■ Task to carry out ■
Your copy should start at the line with "Proof. Given in . ◻ (35, 274)" and end at the line with "Data availability (112, 73)" in the data below. Transcribe only those lines, exactly, pictures excluded.

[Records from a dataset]
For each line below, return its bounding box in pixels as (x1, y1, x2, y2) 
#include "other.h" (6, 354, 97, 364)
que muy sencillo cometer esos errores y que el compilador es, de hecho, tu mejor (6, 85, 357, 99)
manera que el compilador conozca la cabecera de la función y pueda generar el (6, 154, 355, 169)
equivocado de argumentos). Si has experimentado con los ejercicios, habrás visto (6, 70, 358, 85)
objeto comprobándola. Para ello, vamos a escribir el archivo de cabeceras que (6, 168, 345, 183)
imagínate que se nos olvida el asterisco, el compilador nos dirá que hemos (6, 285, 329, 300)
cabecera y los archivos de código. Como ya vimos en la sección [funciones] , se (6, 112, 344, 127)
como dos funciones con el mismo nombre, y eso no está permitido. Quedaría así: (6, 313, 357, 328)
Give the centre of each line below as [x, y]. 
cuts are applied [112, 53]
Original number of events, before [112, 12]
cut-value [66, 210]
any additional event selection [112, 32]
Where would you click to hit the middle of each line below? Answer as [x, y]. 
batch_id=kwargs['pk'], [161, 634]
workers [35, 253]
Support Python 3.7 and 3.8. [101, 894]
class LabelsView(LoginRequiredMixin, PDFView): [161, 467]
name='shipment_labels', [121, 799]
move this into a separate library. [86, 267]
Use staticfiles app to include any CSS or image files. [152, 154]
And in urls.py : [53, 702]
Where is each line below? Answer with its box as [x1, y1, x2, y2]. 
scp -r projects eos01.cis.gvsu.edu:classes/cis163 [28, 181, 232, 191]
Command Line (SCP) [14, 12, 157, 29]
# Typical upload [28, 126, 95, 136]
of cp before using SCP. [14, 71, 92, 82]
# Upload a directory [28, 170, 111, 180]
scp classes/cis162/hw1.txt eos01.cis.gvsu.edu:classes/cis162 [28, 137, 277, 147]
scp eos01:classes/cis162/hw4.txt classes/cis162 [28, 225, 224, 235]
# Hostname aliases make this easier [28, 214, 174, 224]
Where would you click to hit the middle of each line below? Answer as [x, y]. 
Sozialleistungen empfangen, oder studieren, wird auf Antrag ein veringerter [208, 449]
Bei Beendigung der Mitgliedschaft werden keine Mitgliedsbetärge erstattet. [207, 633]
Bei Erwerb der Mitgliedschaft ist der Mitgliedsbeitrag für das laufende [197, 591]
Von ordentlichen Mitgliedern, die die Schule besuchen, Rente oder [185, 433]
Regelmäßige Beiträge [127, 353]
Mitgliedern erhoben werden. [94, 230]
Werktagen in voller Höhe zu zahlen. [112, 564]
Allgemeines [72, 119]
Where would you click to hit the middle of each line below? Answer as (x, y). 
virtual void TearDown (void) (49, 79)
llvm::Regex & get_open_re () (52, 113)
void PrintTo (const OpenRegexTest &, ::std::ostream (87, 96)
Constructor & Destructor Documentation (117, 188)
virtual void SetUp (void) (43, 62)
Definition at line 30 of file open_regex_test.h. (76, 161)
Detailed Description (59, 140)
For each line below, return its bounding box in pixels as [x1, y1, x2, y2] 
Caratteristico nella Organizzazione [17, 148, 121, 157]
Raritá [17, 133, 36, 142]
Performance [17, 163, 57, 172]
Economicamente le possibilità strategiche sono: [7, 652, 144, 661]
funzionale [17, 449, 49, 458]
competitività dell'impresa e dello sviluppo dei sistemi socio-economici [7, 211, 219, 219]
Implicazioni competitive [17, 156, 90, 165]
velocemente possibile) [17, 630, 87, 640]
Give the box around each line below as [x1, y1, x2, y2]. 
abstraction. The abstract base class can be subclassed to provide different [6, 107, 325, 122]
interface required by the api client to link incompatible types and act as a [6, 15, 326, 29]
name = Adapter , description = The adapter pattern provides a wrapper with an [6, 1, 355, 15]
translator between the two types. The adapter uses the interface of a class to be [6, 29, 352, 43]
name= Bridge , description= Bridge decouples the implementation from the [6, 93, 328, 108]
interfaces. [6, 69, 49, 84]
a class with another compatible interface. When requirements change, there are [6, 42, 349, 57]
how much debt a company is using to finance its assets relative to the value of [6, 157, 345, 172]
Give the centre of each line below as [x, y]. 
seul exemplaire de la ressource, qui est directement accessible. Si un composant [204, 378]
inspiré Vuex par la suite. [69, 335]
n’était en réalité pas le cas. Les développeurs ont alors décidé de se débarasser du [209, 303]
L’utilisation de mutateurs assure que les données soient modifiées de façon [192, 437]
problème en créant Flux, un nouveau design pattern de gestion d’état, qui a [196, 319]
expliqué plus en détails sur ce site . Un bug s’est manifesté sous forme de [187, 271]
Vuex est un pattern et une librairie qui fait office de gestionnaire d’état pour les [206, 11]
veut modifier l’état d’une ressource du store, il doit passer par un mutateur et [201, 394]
==
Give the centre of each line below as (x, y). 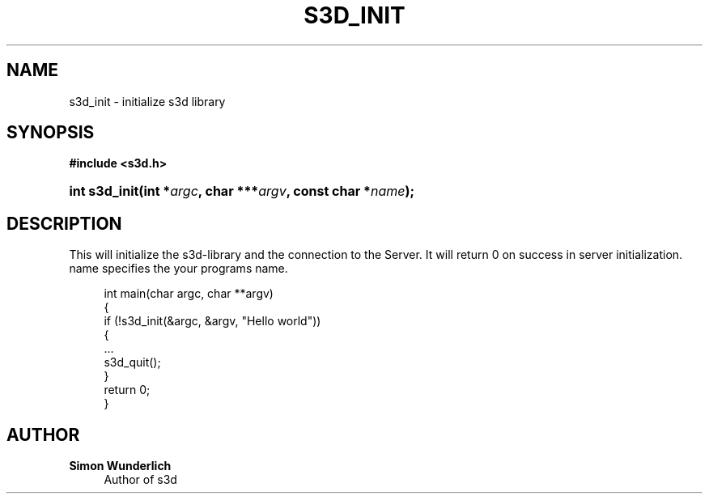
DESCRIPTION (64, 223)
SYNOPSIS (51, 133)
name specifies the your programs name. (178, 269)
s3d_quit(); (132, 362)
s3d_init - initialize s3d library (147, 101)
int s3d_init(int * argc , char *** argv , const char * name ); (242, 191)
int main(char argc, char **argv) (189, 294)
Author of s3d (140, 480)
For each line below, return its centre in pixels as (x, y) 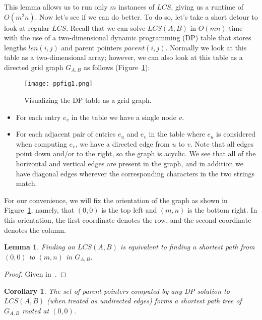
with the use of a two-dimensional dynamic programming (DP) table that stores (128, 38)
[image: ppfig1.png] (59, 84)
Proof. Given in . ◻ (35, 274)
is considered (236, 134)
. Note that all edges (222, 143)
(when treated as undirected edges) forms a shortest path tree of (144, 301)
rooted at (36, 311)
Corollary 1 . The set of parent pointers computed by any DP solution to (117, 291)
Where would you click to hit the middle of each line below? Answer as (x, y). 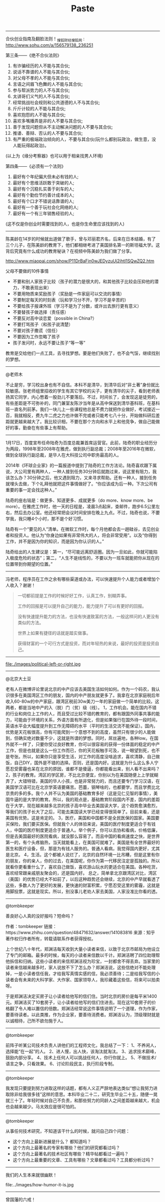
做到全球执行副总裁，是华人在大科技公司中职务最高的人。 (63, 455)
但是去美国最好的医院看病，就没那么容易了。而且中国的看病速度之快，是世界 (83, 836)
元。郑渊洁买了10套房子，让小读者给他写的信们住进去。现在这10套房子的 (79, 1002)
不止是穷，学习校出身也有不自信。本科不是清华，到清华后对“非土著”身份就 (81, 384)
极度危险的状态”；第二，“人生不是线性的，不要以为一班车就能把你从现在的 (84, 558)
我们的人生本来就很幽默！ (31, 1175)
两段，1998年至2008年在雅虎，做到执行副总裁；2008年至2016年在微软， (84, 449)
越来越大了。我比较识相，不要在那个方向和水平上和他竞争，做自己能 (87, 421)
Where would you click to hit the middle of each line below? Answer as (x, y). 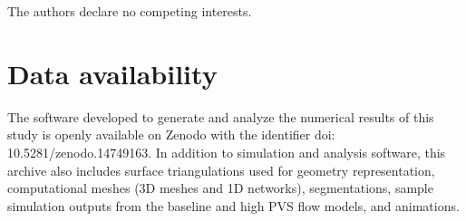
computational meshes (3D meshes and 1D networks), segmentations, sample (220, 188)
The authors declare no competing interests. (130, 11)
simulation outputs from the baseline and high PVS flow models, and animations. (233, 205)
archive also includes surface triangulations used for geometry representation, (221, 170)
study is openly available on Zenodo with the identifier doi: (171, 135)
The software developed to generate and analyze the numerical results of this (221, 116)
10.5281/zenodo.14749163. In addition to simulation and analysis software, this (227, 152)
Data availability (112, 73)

■ Response to the task ■
Proof. Given in . ◻ (35, 274)
is considered (236, 134)
. Note that all edges (222, 143)
(when treated as undirected edges) forms a shortest path tree of (144, 301)
rooted at (36, 311)
Corollary 1 . The set of parent pointers computed by any DP solution to (117, 291)
Where would you click to hit the middle of each line below? Answer as (x, y). 
做到全球执行副总裁，是华人在大科技公司中职务最高的人。 (63, 455)
但是去美国最好的医院看病，就没那么容易了。而且中国的看病速度之快，是世界 (83, 836)
元。郑渊洁买了10套房子，让小读者给他写的信们住进去。现在这10套房子的 (79, 1002)
不止是穷，学习校出身也有不自信。本科不是清华，到清华后对“非土著”身份就 (81, 384)
极度危险的状态”；第二，“人生不是线性的，不要以为一班车就能把你从现在的 (84, 558)
我们的人生本来就很幽默！ (31, 1175)
两段，1998年至2008年在雅虎，做到执行副总裁；2008年至2016年在微软， (84, 449)
越来越大了。我比较识相，不要在那个方向和水平上和他竞争，做自己能 (87, 421)
Where would you click to hit the middle of each line below? Answer as (x, y). 
computational meshes (3D meshes and 1D networks), segmentations, sample (220, 188)
The authors declare no competing interests. (130, 11)
simulation outputs from the baseline and high PVS flow models, and animations. (233, 205)
archive also includes surface triangulations used for geometry representation, (221, 170)
study is openly available on Zenodo with the identifier doi: (171, 135)
The software developed to generate and analyze the numerical results of this (221, 116)
10.5281/zenodo.14749163. In addition to simulation and analysis software, this (227, 152)
Data availability (112, 73)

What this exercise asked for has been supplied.